Source 192.168.1.62 side trace:

You wouldn't see any of the above packets reaching the destination.

You need to engage your internal network team to investigate the different hops between the source and the destination, and check whether any of the hops are potentially causing packet drops.

Incorrect parameter in the TCP header

This behavior occurs when intermediary devices in the network modify packets, causing TCP at the receiving end to reject them. For instance, the TCP sequence number might be altered, or packets could be replayed by an intermediary device with a modified TCP sequence number.

A simultaneous network trace on the source and destination can help identify any modifications to the TCP headers.

Begin by comparing the source and destination traces to detect any changes in the packets or the presence of new packets reaching the destination on behalf of the source.

In such cases, we recommend seeking assistance from the internal network team to identify any devices that are modifying or replaying packets to the destination. Common culprits include Riverbed devices or WAN accelerators.

Application-level reset

When you have determined that the resets aren't due to packet drops, incorrect parameters, or packet modifications (as identified through network traces), you can conclude that the issue is an application-level reset.

Application-level resets are characterized by the Acknowledgment (ACK) flag being set to 1 along with the Reset (R) flag. This indicates that the server acknowledges the receipt of the packet, but doesn't accept the connection for some reason. This issue typically occurs when the application receiving the packet finds something unacceptable in the data.

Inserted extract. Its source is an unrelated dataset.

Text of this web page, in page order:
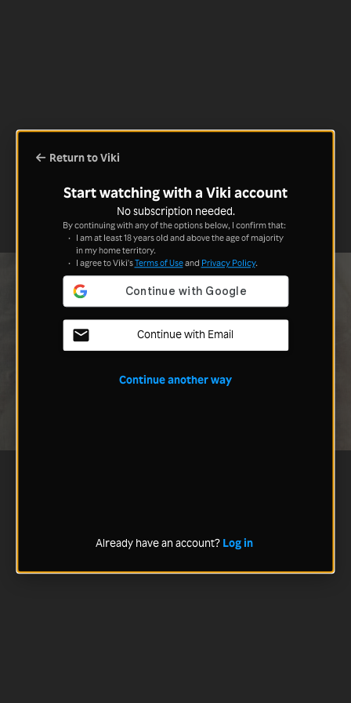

In the screenshots below, you can observe that the packets at both the source and destination are identical, with no modifications or drops. However, an explicit reset is sent by the destination to the source.

Source-side trace:

Destination-side trace:

An ACK+RST flagged TCP packet can also occur when a TCP SYN packet is sent out. The TCP SYN packet is initiated by the source machine to establish a connection on a specific port. However, if the destination server doesn't want to accept the packet for any reason, the server responds with an ACK+RST packet.

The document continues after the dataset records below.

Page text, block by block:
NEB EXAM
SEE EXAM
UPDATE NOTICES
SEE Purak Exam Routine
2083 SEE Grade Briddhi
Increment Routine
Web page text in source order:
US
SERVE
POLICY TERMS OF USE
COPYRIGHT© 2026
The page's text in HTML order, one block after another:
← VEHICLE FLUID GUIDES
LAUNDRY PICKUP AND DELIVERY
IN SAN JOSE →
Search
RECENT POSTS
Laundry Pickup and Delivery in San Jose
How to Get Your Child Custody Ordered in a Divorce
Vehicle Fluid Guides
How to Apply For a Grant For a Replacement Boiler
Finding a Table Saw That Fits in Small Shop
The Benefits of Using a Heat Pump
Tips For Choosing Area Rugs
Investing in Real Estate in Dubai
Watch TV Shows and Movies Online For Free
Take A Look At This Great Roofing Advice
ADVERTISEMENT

In such cases, it's essential to investigate the application causing the reset (identified by port numbers) to understand why the connection is being reset.

10.10.10.1  10.10.10.2  UDP UDP:SrcPort=49875,DstPort=3343
 
10.10.10.2  10.10.10.1  ICMP    ICMP:Destination Unreachable Message, Port Unreachable,10.10.10.2:3343

During the troubleshooting of TCP/IP connectivity issues, you may observe in the network trace that a machine receives packets but doesn't respond to them. This could indicate a drop at the destination server's network stack.

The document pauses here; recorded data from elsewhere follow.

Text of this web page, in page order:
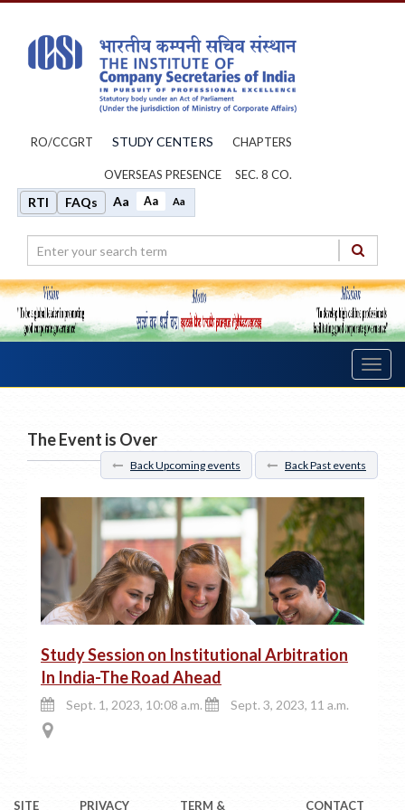
RO/CCGRT STUDY CENTERS CHAPTERS
OVERSEAS PRESENCE SEC. 8 CO.
RTI FAQs Aa Aa Aa
The Event is Over
Back Upcoming events Back Past events
Study Session on Institutional Arbitration
In India-The Road Ahead
Sept. 1, 2023, 10:08 a.m. Sept. 3, 2023, 11 a.m.
SITE PRIVACY TERM & CONTACT
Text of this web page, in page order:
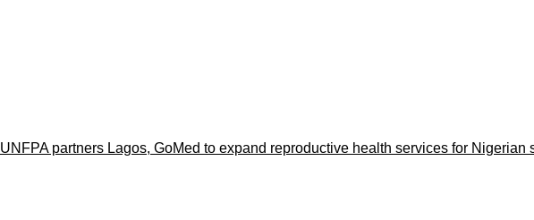
UNFPA partners Lagos, GoMed to expand reproductive health services for Nigerian

To determine whether the local Windows Firewall is dropping the packet, enable auditing for the Windows Filtering Platform (WFP) on the machine using the following command.

auditpol /set /subcategory:"Filtering Platform Packet Drop" /success:enable /failure:enable

You can then review the Security event logs to identify a packet drop on a specific TCP port and IP address, along with an associated WFP filter ID.

Next, run the command netsh wfp show state which generates a wfpstate.xml file.

You can open this file by using Notepad and filter for the ID found in the event logs (for example, 2944008 in the sample event). The result reveals the firewall rule name associated with the Filter ID that is blocking the connection.